New Zealand potter (1924–2011)

Leonard Ramsay Castle (23 December 1924 – 29 September 2011) was a New Zealand potter.

==Early life and family==
Born in Auckland on 23 December 1924, Castle was educated at Mount Albert Grammar School. He went on to study at Auckland University College, graduating Bachelor of Science in 1947, and trained as a secondary school teacher at Auckland Teachers' Training College. After a period as a science teacher at Mount Albert Grammar School, he took a lecturing position at Auckland Teachers' College.

In 1959, Castle married Ruth Main.

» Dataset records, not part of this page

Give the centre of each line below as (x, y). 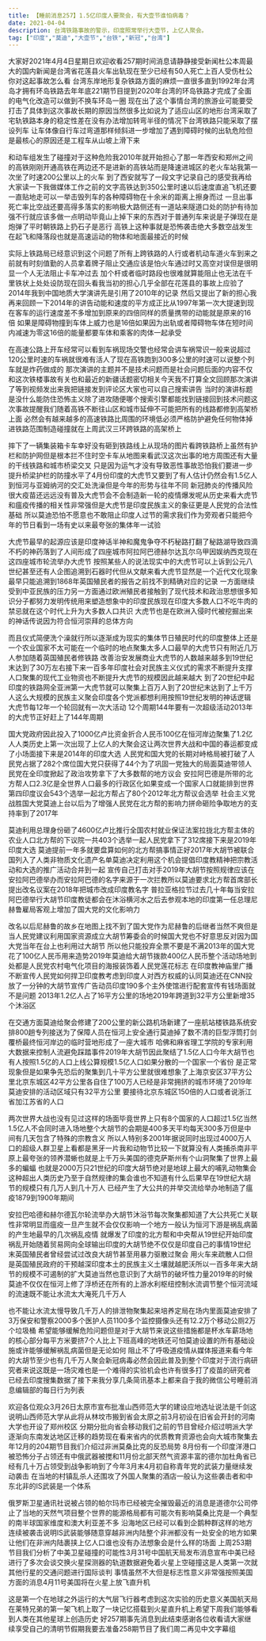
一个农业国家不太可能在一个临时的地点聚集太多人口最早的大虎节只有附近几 (129, 648)
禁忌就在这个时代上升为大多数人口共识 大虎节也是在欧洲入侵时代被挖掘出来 (131, 611)
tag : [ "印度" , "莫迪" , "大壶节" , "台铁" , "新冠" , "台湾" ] (89, 38)
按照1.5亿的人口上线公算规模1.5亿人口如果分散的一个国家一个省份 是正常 (139, 1062)
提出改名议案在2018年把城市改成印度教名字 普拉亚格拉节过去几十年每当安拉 (131, 889)
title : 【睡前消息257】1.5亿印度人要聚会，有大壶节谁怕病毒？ (99, 15)
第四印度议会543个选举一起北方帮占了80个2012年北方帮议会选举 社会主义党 (132, 794)
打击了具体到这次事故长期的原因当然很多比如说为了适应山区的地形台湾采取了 (133, 111)
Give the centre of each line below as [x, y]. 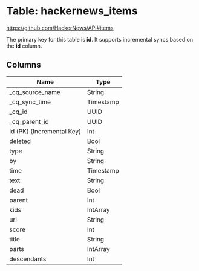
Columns [24, 65]
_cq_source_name [35, 92]
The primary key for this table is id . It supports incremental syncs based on [100, 39]
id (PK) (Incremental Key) [45, 131]
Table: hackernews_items [72, 11]
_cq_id [18, 112]
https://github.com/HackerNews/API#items [60, 28]
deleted [20, 141]
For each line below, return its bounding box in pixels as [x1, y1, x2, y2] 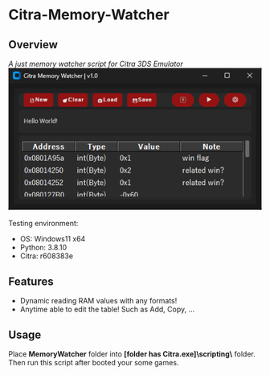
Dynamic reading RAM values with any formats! [19, 296, 178, 306]
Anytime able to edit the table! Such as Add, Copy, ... [19, 304, 195, 315]
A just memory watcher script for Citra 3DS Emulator [8, 59, 183, 68]
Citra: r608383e [19, 251, 74, 261]
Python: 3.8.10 [19, 243, 67, 253]
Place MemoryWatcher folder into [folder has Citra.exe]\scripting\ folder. [8, 349, 256, 359]
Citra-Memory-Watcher [8, 6, 170, 24]
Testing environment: [8, 219, 79, 229]
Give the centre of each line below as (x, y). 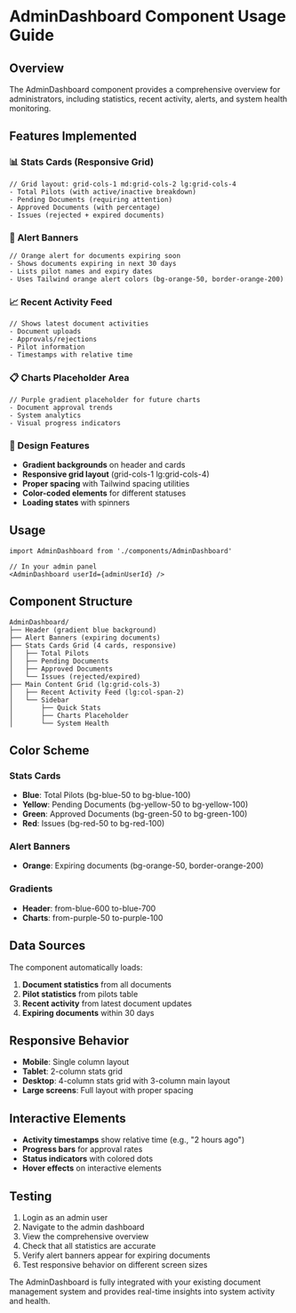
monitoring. (30, 108)
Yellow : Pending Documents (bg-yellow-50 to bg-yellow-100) (135, 805)
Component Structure (71, 602)
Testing (31, 1196)
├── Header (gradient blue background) (83, 630)
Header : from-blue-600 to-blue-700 (89, 908)
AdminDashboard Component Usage (148, 16)
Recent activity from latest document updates (107, 1003)
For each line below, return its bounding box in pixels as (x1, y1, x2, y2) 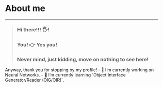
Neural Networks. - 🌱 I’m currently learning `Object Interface (5, 72, 126, 78)
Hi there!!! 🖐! (16, 26, 49, 33)
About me (5, 3, 46, 14)
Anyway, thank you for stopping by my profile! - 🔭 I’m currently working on (5, 67, 154, 73)
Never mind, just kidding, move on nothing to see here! (16, 56, 149, 62)
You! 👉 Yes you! (16, 41, 57, 48)
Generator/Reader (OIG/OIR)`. (5, 77, 64, 83)
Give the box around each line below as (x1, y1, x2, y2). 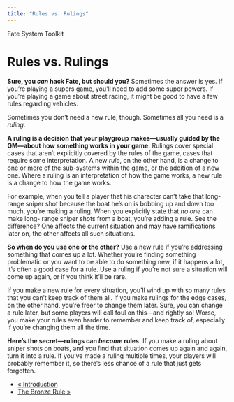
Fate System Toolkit (7, 29, 64, 38)
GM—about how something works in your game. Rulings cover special (7, 141, 214, 150)
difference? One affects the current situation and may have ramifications (7, 222, 216, 230)
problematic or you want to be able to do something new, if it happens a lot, (7, 257, 225, 266)
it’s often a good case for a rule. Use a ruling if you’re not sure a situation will (7, 265, 228, 273)
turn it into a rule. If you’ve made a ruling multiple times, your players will (7, 351, 217, 360)
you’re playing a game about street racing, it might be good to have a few (7, 92, 218, 100)
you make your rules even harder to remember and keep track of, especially (7, 315, 226, 324)
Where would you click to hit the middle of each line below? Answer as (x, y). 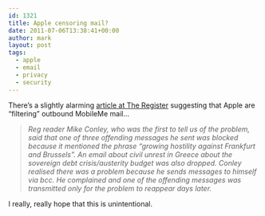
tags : (17, 53)
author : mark (30, 38)
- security (34, 82)
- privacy (32, 75)
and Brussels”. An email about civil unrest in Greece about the (130, 154)
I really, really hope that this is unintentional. (81, 203)
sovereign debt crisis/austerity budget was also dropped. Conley (134, 163)
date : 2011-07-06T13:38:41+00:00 (64, 30)
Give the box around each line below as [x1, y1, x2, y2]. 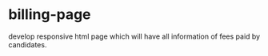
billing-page [8, 6, 91, 24]
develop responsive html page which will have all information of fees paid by [8, 32, 261, 41]
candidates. [8, 39, 47, 49]
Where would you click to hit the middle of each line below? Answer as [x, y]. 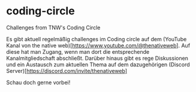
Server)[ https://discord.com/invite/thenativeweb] [67, 70]
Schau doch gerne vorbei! [38, 82]
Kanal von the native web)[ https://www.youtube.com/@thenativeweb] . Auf [98, 45]
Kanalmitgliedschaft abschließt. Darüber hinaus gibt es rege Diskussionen [97, 58]
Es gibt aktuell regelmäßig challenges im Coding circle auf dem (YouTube [97, 39]
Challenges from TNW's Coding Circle [53, 27]
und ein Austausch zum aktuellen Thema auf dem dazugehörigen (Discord [98, 65]
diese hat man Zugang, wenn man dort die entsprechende [78, 51]
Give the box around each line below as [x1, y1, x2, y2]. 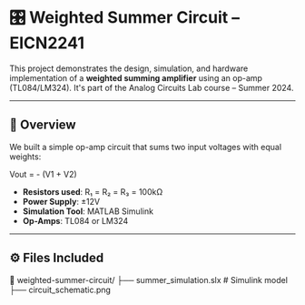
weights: [9, 151, 42, 162]
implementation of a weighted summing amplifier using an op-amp [9, 72, 263, 83]
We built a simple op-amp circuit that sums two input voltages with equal [9, 141, 282, 152]
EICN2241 [9, 33, 84, 54]
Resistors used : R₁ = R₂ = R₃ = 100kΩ [22, 186, 163, 197]
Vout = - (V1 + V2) [9, 168, 77, 179]
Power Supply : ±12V [22, 196, 101, 207]
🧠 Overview [9, 117, 76, 133]
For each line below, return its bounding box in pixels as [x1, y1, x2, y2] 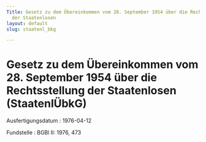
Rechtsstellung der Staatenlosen [6, 84, 177, 98]
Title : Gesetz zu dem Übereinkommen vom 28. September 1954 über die [6, 9, 188, 15]
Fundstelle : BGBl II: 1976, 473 [6, 129, 82, 136]
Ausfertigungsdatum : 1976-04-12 [6, 117, 92, 124]
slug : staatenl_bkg [6, 26, 56, 32]
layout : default [6, 20, 48, 26]
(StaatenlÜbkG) [6, 97, 87, 111]
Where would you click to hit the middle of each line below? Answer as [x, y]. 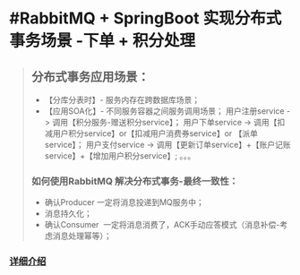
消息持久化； [68, 214]
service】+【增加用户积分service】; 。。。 [120, 156]
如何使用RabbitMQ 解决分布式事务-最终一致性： [135, 181]
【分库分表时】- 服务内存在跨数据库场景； [122, 100]
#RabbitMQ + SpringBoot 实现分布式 [146, 18]
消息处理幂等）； [82, 236]
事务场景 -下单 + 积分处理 [102, 41]
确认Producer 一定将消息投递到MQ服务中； [124, 202]
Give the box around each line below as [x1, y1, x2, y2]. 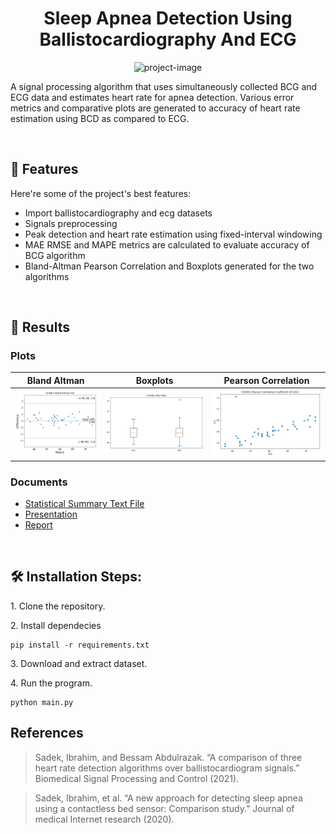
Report [24, 519, 53, 531]
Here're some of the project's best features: [10, 187, 192, 199]
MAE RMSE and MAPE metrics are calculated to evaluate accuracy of [24, 238, 310, 251]
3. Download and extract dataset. [10, 657, 148, 669]
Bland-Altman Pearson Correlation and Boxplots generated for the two [24, 260, 315, 272]
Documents [10, 475, 68, 489]
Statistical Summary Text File [24, 498, 145, 510]
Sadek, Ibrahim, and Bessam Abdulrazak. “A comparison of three [34, 751, 303, 763]
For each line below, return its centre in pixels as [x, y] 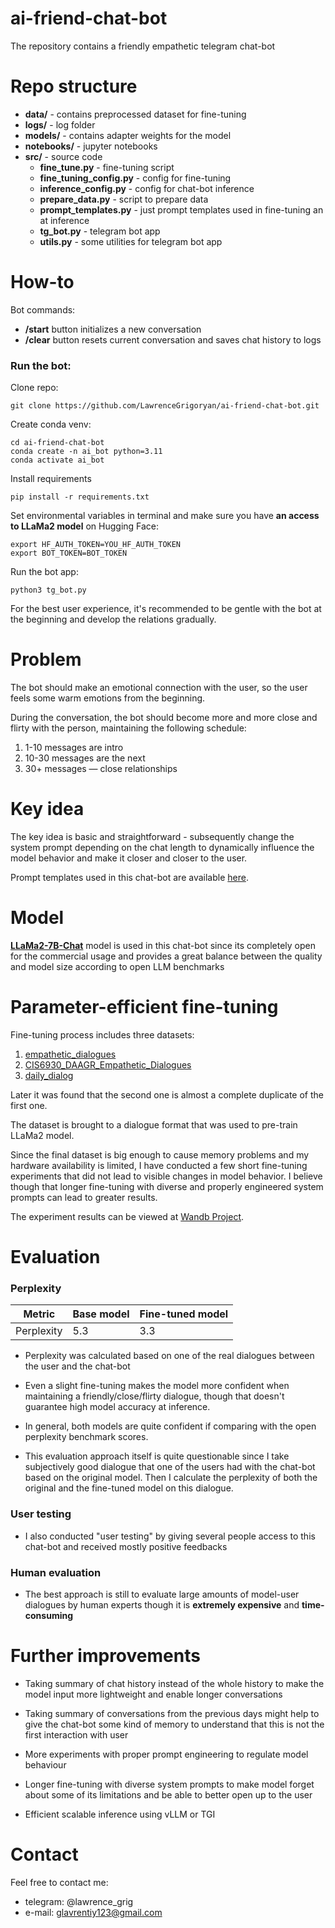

The couple had one child, but later divorced.

==Pottery==
Castle's first experience of pottery was as a 10-year-old, seeing Olive Jones demonstrating at the Auckland Easter Show. Castle began making his first pottery in 1947 and took night classes with Robert Nettleton Field at Avondale College, Auckland. In 1956, he moved to St Ives, Cornwall for a year to work with Bernard Leach and became a full-time potter in 1963. The same year he helped establish the New Zealand Society of Potters.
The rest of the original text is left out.